Growing up, family gatherings were filled with tales of
blazing a trail within a land of opportunity.
On my Father’s side, my Great Grandma Pfiester came to America from Switzerland at the age of 11. She
married my Great Grandfather Dooley a second generation Irish immigrant-
originally it was O’Dooley, but they dropped the O’ because it sounded too
Irish. They were Pastors, inventors and
rebel rousers. If you thing Italians are passionate, wait till you spend time
with the descendants of a Swiss German/ Irishman.
On my Mother’s side, tales of Great Great Grandparents
traveling the Mormon trail to a land of hope and religious freedom. Names like
Gould, Pearmain and Coombs followed the call of Brigham Young to fill the
promised land of Deseret . One of the
Grandmothers died within weeks of reaching Fountain Green. Another, my
Grandmother remembers speaking in a Cockney accent.
Other immigrants within my family tree I am not so close to.
Those trace back to the Mayflower, Revolutionary war and some mystery as to if
we are related to Mary Todd Lincoln.
What all these people have in common is this: they wanted to
be here. They all came hoping for a better life. Fighting, blending in, and
sometimes separating themselves from a world they saw as evil for the right to
Life, Liberty
and Pursue Happiness/property.
But what if…
What if at those family gatherings, the stories had been
different. What if they were filled with disillusionment and injustice? What if
those Great Greats didn’t have a choice to come to this country? What if my
Grandparent’s stories were filled with denied opportunity.
All my Great Grandfather had to do was drop the O’ from his
name in order to avoid discrimination. To be able to get a job. A name like
Dooley would have been accepted freely, promoted and granted liberties. A
person cannot change the color of their skin.
For them, this was not a land of opportunity. It was a land
of bondage. During the Revolutionary war, those who fought were promised
freedom, only to be denied it in the end. The Astonishing Life of OctavianNothing is a brilliant series dealing with this very subject. My Revolutionary war ancestors' stories now have a deeper dimension.
Around the tables of color, family stories of triumph in the face of
adversity instead of hope and promise. They talk about how to love an enemy in the face of violence. The value of hard work is flavored with tales of injustice, being passed over and sometimes hopelessness.

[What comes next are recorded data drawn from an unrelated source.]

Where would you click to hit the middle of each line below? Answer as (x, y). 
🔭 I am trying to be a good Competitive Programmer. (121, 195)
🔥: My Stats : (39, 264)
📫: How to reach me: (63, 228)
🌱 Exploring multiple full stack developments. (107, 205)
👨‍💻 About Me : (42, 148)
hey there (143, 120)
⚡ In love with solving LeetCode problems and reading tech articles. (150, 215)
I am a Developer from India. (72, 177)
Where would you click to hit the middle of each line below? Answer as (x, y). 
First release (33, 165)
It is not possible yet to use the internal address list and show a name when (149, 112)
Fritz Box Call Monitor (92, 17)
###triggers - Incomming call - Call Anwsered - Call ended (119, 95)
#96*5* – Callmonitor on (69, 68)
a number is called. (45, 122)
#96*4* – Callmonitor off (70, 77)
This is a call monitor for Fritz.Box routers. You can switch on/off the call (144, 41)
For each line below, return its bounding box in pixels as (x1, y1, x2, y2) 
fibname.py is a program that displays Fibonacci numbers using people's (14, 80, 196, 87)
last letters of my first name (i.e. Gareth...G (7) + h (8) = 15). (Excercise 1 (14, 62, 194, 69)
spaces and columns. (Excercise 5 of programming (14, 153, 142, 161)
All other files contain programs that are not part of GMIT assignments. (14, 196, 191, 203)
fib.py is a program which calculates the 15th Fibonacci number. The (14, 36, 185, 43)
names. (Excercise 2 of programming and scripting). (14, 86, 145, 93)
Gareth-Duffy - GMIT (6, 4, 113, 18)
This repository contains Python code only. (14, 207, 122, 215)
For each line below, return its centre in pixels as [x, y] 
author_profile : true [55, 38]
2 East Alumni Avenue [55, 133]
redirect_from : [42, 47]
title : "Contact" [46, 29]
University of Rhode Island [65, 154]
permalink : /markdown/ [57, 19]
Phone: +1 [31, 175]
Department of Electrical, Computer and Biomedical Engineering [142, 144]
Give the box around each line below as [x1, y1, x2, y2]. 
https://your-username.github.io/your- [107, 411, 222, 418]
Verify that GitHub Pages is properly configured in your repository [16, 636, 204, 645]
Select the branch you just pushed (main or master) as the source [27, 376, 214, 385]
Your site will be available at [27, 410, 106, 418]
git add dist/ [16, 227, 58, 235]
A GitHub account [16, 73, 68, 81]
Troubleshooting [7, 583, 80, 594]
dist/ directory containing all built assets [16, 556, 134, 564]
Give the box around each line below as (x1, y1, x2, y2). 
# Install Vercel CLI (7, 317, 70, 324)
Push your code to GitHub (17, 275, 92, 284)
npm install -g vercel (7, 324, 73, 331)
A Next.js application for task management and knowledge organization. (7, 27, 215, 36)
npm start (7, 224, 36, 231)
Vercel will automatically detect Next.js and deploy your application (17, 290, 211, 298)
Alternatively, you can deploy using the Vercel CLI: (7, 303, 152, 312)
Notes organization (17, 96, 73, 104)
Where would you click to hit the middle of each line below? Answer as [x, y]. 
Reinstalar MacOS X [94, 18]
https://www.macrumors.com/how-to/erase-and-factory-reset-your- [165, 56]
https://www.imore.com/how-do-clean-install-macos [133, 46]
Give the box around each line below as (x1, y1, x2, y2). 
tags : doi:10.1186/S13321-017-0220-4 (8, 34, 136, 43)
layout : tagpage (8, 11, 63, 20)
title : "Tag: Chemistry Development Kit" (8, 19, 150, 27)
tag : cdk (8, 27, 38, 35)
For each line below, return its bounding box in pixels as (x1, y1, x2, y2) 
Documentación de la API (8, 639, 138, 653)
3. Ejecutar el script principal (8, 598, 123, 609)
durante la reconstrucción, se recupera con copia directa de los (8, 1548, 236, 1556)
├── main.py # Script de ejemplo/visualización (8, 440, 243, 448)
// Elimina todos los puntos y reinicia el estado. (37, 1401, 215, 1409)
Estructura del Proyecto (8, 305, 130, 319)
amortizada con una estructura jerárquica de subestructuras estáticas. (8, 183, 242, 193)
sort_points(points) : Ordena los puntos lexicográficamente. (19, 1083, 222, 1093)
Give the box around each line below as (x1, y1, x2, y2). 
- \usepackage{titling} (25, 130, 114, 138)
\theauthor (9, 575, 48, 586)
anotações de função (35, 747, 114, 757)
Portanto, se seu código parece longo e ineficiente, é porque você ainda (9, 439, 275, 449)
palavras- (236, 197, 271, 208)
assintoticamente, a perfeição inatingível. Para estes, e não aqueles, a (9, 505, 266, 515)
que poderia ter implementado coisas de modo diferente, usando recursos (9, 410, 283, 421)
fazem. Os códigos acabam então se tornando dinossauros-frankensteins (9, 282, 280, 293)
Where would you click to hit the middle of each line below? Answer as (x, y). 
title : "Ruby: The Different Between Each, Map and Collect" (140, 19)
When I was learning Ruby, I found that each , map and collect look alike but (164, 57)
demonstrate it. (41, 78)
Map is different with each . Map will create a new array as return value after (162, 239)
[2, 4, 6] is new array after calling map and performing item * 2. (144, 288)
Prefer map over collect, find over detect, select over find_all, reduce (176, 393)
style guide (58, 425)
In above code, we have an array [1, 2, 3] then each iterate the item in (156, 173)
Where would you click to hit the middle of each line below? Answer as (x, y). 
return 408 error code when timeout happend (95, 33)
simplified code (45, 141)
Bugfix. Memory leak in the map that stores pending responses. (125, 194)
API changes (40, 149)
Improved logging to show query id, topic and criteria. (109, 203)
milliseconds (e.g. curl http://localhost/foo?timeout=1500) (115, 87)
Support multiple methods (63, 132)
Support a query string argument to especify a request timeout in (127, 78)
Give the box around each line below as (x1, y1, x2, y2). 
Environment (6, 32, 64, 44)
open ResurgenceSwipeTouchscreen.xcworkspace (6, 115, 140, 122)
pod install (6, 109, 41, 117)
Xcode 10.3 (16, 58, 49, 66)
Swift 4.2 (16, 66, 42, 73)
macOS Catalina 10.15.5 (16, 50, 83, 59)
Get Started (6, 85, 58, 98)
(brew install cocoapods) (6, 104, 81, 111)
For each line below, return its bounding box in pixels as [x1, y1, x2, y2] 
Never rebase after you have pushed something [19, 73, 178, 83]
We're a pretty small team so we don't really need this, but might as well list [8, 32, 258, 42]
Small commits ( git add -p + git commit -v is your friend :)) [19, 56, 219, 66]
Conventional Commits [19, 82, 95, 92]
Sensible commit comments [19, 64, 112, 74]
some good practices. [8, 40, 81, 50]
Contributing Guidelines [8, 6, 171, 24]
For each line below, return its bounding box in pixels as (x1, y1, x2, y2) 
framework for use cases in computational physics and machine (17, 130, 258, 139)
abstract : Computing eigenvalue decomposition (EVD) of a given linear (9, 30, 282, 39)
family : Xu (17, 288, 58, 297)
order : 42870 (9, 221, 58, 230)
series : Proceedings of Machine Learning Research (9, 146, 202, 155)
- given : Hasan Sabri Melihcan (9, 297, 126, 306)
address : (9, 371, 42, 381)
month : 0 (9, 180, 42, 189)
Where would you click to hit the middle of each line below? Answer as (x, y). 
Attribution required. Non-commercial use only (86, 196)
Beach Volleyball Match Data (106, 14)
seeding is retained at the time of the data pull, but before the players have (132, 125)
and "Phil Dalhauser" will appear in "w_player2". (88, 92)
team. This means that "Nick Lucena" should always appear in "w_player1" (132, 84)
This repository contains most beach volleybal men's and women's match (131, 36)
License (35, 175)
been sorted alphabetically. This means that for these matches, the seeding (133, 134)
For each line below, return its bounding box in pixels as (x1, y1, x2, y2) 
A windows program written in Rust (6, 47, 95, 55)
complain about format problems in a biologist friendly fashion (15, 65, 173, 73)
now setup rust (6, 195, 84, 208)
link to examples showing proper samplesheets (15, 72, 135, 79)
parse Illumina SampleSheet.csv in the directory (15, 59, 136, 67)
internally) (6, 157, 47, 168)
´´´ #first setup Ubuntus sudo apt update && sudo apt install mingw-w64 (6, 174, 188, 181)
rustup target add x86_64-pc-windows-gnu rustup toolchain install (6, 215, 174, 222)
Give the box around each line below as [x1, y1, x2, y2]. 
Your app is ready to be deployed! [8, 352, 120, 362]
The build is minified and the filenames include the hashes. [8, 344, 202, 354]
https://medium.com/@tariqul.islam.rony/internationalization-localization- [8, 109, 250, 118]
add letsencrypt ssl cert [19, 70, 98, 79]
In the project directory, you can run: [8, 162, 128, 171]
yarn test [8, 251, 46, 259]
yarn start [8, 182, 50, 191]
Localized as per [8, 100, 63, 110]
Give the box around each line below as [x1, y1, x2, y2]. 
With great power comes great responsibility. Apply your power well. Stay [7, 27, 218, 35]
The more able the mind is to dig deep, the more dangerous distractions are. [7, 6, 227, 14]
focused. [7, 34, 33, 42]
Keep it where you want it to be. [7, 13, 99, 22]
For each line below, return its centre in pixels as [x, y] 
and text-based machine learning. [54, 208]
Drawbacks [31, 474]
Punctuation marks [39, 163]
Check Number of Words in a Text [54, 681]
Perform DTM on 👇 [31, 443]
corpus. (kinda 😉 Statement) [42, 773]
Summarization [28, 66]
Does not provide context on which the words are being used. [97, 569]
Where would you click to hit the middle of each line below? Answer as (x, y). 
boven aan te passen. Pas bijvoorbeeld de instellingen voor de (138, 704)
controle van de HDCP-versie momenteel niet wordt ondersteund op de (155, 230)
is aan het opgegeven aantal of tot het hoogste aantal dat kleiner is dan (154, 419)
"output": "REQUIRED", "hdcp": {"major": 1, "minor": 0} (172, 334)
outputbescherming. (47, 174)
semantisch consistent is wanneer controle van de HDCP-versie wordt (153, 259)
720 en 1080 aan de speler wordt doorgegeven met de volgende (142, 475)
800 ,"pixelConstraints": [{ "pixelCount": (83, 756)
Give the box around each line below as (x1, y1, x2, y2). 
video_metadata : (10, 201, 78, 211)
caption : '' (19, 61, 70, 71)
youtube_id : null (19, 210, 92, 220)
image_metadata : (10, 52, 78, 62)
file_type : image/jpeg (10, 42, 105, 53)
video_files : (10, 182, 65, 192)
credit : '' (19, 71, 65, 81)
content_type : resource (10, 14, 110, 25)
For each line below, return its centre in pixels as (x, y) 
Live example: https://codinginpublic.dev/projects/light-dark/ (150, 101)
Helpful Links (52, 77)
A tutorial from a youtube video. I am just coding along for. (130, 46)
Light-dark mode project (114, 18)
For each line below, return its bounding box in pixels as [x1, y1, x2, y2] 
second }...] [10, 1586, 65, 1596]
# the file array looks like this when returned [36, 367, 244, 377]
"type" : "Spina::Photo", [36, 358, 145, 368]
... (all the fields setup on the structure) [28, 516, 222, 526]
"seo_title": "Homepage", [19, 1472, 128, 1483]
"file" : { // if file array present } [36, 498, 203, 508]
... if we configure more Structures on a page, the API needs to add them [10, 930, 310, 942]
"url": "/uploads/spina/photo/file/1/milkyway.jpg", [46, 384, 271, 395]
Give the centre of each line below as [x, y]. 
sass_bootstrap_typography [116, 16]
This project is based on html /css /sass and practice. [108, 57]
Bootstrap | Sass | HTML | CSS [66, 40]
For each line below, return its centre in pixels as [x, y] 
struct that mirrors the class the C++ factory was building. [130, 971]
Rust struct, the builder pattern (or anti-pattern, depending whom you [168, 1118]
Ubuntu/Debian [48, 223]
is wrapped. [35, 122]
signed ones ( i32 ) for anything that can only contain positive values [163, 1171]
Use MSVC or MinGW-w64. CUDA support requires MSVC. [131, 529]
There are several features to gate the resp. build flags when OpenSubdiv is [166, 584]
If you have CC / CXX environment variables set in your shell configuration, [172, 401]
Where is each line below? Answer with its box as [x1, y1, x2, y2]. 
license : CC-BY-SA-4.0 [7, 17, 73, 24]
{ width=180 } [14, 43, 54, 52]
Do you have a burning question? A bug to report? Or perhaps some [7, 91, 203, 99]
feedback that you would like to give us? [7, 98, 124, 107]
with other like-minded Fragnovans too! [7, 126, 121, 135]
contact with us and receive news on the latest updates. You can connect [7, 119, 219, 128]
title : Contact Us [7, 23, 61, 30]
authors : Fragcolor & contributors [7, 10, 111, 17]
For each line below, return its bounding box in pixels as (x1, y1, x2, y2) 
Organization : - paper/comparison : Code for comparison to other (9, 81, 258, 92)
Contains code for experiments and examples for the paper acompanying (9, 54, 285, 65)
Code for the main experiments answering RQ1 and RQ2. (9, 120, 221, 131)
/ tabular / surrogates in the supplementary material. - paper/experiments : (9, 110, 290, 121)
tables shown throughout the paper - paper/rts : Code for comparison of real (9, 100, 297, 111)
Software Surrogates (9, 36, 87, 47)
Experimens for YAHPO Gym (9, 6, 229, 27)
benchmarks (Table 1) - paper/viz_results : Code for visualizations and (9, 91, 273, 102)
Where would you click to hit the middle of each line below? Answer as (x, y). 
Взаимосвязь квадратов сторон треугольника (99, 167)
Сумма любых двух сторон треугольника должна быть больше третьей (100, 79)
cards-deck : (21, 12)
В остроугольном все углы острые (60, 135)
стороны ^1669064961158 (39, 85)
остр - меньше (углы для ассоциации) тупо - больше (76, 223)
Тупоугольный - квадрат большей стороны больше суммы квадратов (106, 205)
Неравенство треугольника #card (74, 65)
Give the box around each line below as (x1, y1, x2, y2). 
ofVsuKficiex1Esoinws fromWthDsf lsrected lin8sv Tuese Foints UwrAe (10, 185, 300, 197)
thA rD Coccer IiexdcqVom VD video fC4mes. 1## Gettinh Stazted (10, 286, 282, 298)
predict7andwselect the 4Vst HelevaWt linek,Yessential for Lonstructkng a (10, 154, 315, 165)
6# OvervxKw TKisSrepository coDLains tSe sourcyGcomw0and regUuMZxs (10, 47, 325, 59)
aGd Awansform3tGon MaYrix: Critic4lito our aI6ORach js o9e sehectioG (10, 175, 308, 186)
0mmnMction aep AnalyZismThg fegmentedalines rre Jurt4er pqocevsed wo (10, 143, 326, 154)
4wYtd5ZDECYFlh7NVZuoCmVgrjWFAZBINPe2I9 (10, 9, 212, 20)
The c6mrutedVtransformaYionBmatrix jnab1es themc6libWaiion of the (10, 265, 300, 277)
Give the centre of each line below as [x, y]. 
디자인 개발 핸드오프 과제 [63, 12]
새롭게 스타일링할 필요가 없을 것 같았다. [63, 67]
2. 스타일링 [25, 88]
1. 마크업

Drew Hart wrote about his own experience as a black man. In
a town where discrimination is still prevalent I often frustrated with those who say:
Slavery was long ago.
Why does it matter now?
Can’t they just move on?
Racism does not exist anymore.
But just as I am a product of my lineage, so is my fellow
man. My privilege of having immigrants who journeyed because they chose to, can be named. The ability to know exactly where they came from blinds me to those whose only point of origin is the name of a continent. The slave trade decimated
cultures in Africa . They don’t have the luxury
of a cultural diversity as I do within: Irish, Swiss German, English.
My story would be much different if all I had to say was: my
immigrants were from Europe .
It is my responsibility to remember the persecution my own
Irish heritage felt. To keep in perspective the isolation my Mother felt as a
non-Mormon growing up within a Mormon culture in the 1950s. It is for these
reasons my parents marched with Martin Luther King for equality and I endeavor
to teach my kids to live these same values- Love your neighbor, no matter the
color of the skin. Share the hope of opportunity. Build those up around the
corner because the cause of equality starts with me. Living within White Privilege.